Since linden preparations enhance the function of sweat secretion, which is associated with the expansion of skin blood vessels, as well as the strengthening of heart contraction, this plant can conditionally be included in the group of preparations affecting the heart.
Liepzieds is one of the most popular in folk medicine, already ancient and in many countries. It is used as a strong diaphoretic, anti-inflammatory, diuretic, sedative, antipyretic and pain reliever. Decoctions or infusions of linden flowers are used to treat colds, headaches, fainting, and to gargle the throat in case of angina. After preparing the decoction or concentration, the remaining thickness can be used for compresses.
Tars obtained from wood are also often used to prepare various products that are used in skin care - against eczema, furunculosis.
Fresh, mashed leaves are applied to wounds and burns, and sometimes used as a choleretic. Linden wood charcoal is used for diarrhea and flatulence.
Fresh leaves and buds are also used externally as anti-inflammatory, pain-relieving and emollient agents (used locally). Lime seed powder is used to stop nosebleeds. Young bark of the tree, boiled, is used to treat rheumatism, burns, gout, as well as to prevent feverish pain in the digestive tract, it is provided by the mucilage contained in linden.
Lime flowers are taken orally to treat both labial and genital herpes, as well as to reduce excess weight.
Lime flowers can also be used by children from birth, observing the dosage.
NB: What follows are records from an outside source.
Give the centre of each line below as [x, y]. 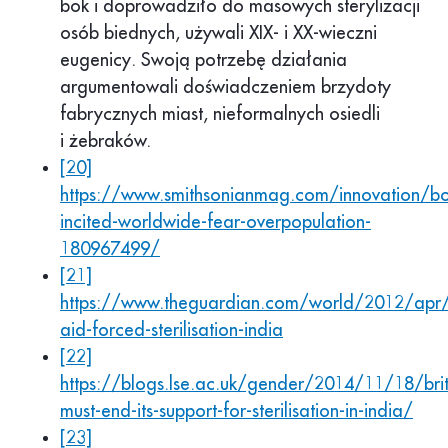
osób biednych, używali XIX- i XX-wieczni [218, 33]
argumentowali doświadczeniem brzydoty [225, 87]
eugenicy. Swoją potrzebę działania [203, 60]
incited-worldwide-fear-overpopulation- [215, 222]
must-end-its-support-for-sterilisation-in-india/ [236, 411]
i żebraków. [105, 141]
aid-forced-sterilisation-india [171, 330]
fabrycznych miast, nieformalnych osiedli [220, 114]
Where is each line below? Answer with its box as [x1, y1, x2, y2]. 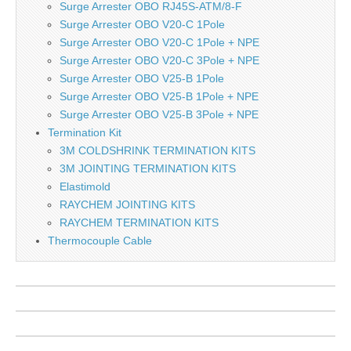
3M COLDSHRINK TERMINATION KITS [60, 144, 255, 157]
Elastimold [60, 180, 110, 193]
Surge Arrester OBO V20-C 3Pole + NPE [60, 54, 259, 67]
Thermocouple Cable [48, 234, 152, 247]
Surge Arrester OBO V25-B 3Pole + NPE [60, 108, 259, 121]
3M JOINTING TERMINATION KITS [60, 162, 236, 175]
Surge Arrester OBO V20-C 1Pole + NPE [60, 36, 259, 49]
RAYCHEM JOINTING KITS [60, 198, 195, 211]
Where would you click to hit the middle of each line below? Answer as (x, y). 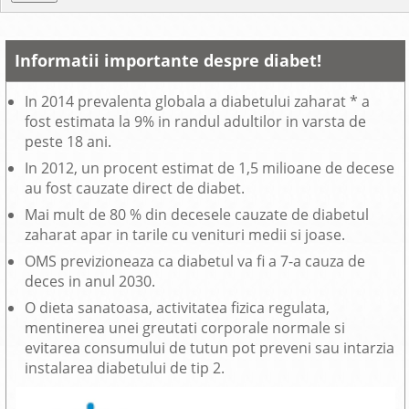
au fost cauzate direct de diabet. (135, 189)
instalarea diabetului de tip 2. (125, 368)
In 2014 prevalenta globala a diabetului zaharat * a (198, 102)
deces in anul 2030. (90, 282)
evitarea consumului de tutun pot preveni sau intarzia (210, 348)
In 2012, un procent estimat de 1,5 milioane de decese (210, 168)
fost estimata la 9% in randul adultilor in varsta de (196, 122)
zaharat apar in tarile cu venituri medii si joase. (185, 235)
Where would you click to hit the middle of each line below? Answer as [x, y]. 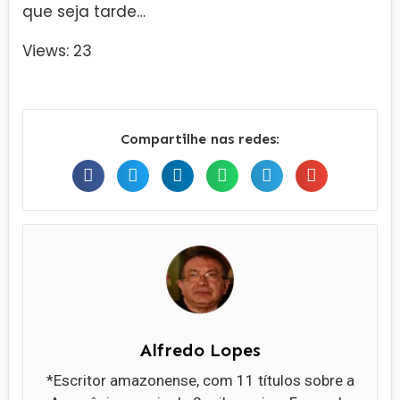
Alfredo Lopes [200, 350]
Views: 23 [57, 51]
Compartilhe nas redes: [200, 138]
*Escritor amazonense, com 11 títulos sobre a [200, 380]
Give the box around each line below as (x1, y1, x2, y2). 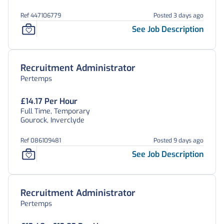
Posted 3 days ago (153, 11, 203, 19)
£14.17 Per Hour (20, 96, 77, 106)
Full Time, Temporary (20, 106, 90, 116)
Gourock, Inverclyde (20, 115, 84, 125)
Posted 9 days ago (153, 136, 203, 144)
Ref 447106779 (20, 11, 61, 19)
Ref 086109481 (20, 136, 61, 144)
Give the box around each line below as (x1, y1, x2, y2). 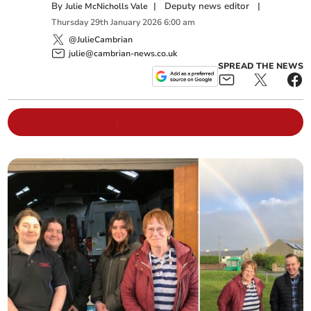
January (110, 17, 141, 28)
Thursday (51, 17, 89, 28)
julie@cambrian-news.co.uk (69, 47, 178, 59)
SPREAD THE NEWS (217, 60, 303, 72)
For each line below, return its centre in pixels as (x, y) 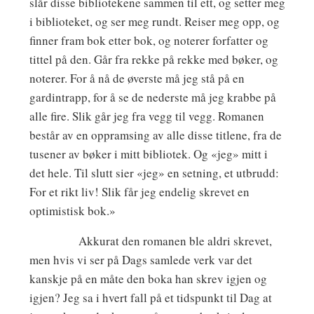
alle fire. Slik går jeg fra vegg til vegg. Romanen (146, 116)
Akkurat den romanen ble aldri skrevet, (150, 241)
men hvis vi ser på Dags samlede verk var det (141, 260)
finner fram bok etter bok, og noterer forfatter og (149, 41)
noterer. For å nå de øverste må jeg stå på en (137, 78)
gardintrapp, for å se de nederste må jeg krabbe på (152, 97)
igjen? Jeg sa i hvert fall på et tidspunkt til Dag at (150, 298)
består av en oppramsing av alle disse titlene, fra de (155, 135)
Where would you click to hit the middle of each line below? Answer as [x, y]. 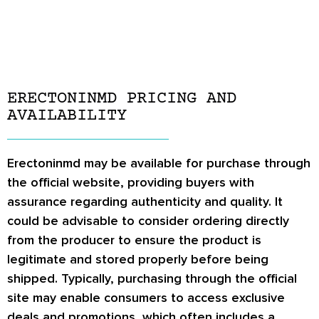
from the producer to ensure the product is [134, 240]
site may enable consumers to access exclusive [146, 298]
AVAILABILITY [67, 116]
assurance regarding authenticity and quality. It [145, 202]
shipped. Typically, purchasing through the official [152, 279]
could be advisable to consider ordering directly [148, 221]
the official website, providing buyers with [131, 183]
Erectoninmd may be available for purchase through [159, 163]
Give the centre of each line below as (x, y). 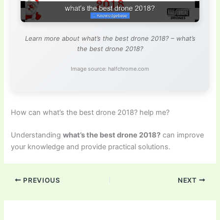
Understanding (37, 135)
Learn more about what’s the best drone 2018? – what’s (110, 39)
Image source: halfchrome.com (110, 69)
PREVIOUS (41, 180)
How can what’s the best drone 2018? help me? (90, 112)
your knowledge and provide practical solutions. (91, 147)
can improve (182, 135)
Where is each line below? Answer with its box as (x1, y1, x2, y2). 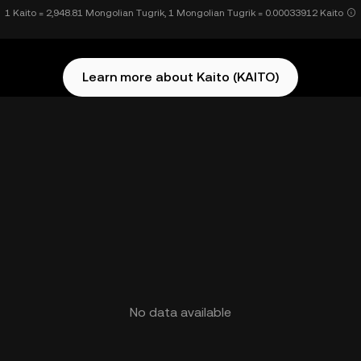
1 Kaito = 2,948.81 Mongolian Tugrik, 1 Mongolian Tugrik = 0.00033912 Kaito (5, 7, 343, 19)
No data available (130, 305, 231, 320)
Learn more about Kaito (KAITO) (82, 69, 279, 85)
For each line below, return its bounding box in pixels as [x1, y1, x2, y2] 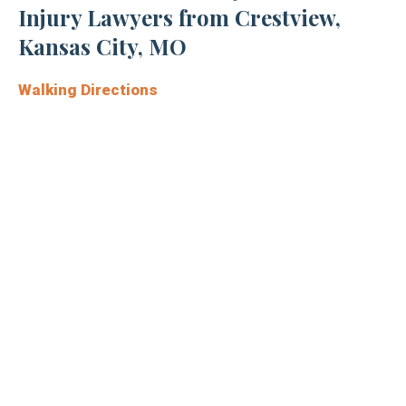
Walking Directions [18, 81, 158, 100]
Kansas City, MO [18, 32, 187, 62]
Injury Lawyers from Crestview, [18, 3, 341, 33]
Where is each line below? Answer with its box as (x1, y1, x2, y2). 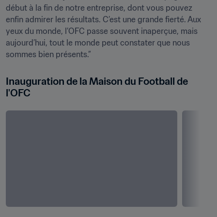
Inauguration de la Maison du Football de (6, 75, 188, 88)
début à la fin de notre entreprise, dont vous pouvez (6, 3, 192, 13)
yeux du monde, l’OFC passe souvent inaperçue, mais (6, 26, 198, 36)
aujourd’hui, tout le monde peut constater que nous (6, 38, 190, 47)
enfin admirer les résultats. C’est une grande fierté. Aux (6, 15, 201, 24)
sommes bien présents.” (6, 49, 91, 59)
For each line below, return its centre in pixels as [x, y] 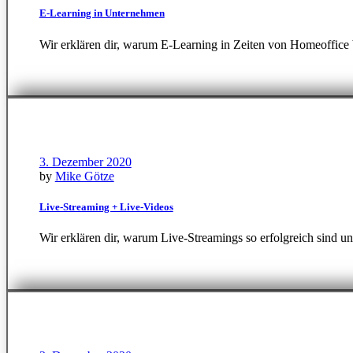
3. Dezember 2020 [85, 162]
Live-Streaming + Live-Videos [106, 207]
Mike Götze [84, 176]
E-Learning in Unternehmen [102, 13]
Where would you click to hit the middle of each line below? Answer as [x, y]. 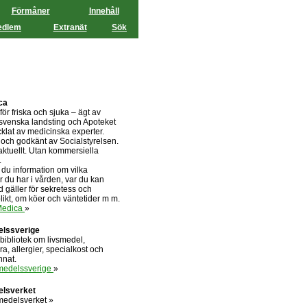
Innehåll [104, 11]
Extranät [70, 27]
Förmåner [30, 11]
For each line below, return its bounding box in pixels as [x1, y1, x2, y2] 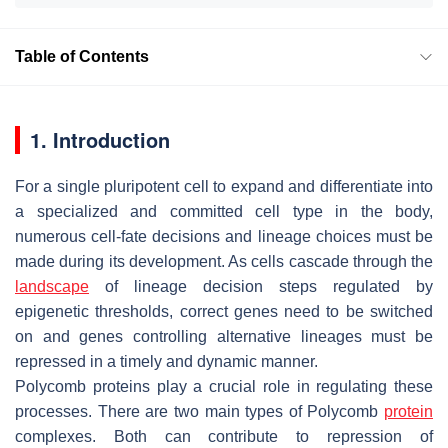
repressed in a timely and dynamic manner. [15, 352, 318, 370]
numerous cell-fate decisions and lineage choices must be [15, 227, 433, 245]
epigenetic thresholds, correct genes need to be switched [15, 302, 433, 320]
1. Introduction [30, 124, 170, 154]
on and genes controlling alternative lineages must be [15, 327, 433, 345]
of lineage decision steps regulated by [89, 277, 433, 295]
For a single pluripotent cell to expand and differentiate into [15, 177, 433, 195]
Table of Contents [15, 47, 149, 65]
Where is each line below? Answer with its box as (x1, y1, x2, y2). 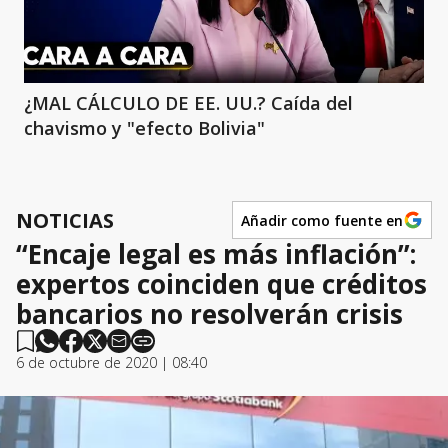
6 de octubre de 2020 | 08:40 (16, 353, 207, 373)
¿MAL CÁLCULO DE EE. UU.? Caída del (24, 91, 353, 116)
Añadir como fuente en (241, 210, 403, 230)
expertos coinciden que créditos (16, 266, 427, 303)
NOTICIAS (16, 206, 114, 234)
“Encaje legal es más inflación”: (16, 236, 416, 273)
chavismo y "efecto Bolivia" (24, 116, 265, 141)
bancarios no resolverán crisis (16, 296, 403, 333)
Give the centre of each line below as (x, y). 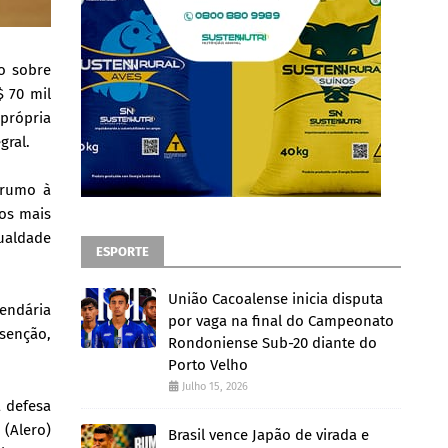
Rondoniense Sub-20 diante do (272, 343)
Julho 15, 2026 (215, 386)
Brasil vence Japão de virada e (268, 435)
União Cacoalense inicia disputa (275, 299)
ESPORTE (122, 251)
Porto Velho (208, 365)
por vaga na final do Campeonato (281, 321)
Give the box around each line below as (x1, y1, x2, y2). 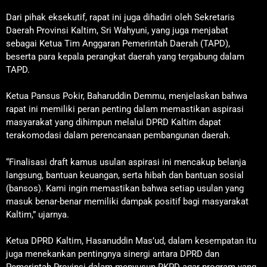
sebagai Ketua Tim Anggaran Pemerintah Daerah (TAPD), (6, 38, 230, 49)
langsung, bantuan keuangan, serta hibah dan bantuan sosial (6, 169, 244, 181)
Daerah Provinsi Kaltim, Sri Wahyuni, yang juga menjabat (6, 24, 228, 36)
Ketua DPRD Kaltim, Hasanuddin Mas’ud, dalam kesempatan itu (6, 235, 256, 247)
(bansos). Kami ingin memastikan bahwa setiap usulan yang (6, 182, 244, 194)
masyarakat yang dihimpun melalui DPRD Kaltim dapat (6, 117, 221, 128)
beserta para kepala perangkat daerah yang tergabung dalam (6, 51, 244, 62)
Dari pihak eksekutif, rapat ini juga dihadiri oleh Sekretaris (6, 11, 235, 23)
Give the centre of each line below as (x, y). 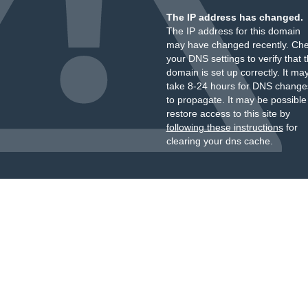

Linden is also a noticeable plant in cosmetology, which mainly uses linden flowers and linden honey: honey masks and creams, compresses and applications, which are excellent for facial skin care. Rinses and baths to strengthen hair roots and reduce freckles. Essential oils of linden flowers are often found in various perfumery products.
Externally, a warm poultice of linden flowers is recommended as a compress to prevent wrinkles on the face and neck. You can also make steam baths from linden flowers to reduce the oiliness of the facial skin.